For all of Governor Jerry Brown’s self-congratulatory claims of engineering a balanced budget, the reality is that and claims of “balance” are wholly predicated on ignoring over $100 billion of debts and unfunded liabilities. From understating the “wall of debt” to completely skipping out on addressing unfunded public employee pension and health care obligations, California is digging itself into a deeper hole that threatens long-term systemic stability.
As one example, the California State Teachers’ Retirement System (CalSTRS), which provides retirement benefits to California K-12 and community college educators and administrators, has long been underfunded. With 862,000 members, it is the second largest pension system in California.
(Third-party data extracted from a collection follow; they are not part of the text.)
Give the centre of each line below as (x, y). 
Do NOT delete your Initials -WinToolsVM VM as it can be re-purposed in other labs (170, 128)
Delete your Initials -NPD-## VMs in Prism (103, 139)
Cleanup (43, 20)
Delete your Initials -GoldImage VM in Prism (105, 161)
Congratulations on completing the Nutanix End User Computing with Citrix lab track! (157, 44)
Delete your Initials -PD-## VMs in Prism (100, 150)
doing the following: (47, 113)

CalSTRS allows members to collect a generous defined benefit plan that includes several benefit enhancements (e.g. longevity benefits) to boost retirement benefits. As a consequence, over 6,000 retired teachers and school administrators currently receive pensions in excess of $100,000 per year.
Presently, the CalSTRS Defined Benefit Program, which provides for pensions, only has 67 cents for every dollar it promises in benefits. The decline in the system hasn’t been a sudden development, but a gradual process that the Legislative Analysts Office (LAO) has been sounding the alarm on for years.
Ahead of the finalizing of the California budget, the LAO reported to the Senate Public Employment and Retirement Committee that CalSTRS is currently short $73 billion. As a result, the LAO reported that CalSTRS assets would be fully depleted by 2044 if corrective action weren’t taken. For recently hired teachers and administrators, this directly imperils their future. For taxpayers, this means finding a resolution to this funding shortfall.
According to the LAO, CalSTRS received $5.7 billion in contributions in 2012-2013, with $2.1 billion in contributions from employees themselves, and an additional $3.6 billion in contributions from state and local school and community college districts. In order to keep the system solvent, the LAO reported that an additional $4.5 billion in contributions is necessary, per year, for 30 years. This could hypothetically be achieved by higher contributions from teachers, school districts, and state government. In plain speak, this could mean smaller take-home pay for teachers, fewer services from school districts, and diverted tax dollars from state functions to cover the shortfall.
To make matters worse, these numbers all assume that CalSTRS’ assumption of receiving a 7.5% investment return on pension investments are reasonable over 30-years. Using accounting standards by the Governmental Accounting Standards Board (GASB), CalSTRS’ unfunded liability balloons to a “Net Pension Liability” of $166.9 billion due to the incorporation of lower investment return assumptions.
How CalSTRS will adjust to this figure is unclear. Unlike the California Public Employee Retirement System (CalPERS), the contribution rates needed to address liabilities are set by the state legislature rather than the system itself. That is, whereas CalPERS has the authority to make the necessary adjustments of contribution rates, CalSTRS is at the mercy of an (up until know) unresponsive and irresponsible state legislature.
This has all been underscored by a recent California State Auditor report characterizing the underfunding of CalSTRS as a “high risk issue” for California. Unless California “takes steps to ensure that funding for the CalSTRS program is increased, it may have to make up for the deficit using revenue from taxes.” This is concerning, as California taxpayers are routinely baited into voting for higher taxes in order to “invest in education.” In 2012, California voters approved Proposition 30 (“Temporary Taxes to Fund Education”), which raised income and sales taxes to the tune of $7 billion in additional revenue. One fear, raised by my colleague Emma Collins in a blog post, is that such revenue siphoned from taxpayers on the pretense of funding education may end up financing the currently unsustainable CalSTRS system.
Presently, there appears to be no discussion in the state legislature or from the Governor about seriously addressing this problem. It is possible that making reforms such as allowing CalSTRS to make the necessary adjustments to contribution rates may assist in at least maintaining a facade of sustainability. It may also just make viable more sensible and sustainable alternatives. Giving employees the option of switching to a defined contribution plan may ease some of the burden going forward. Either way, any resolution to this long-developing problem is likely to be a significant burden on teachers and taxpayers.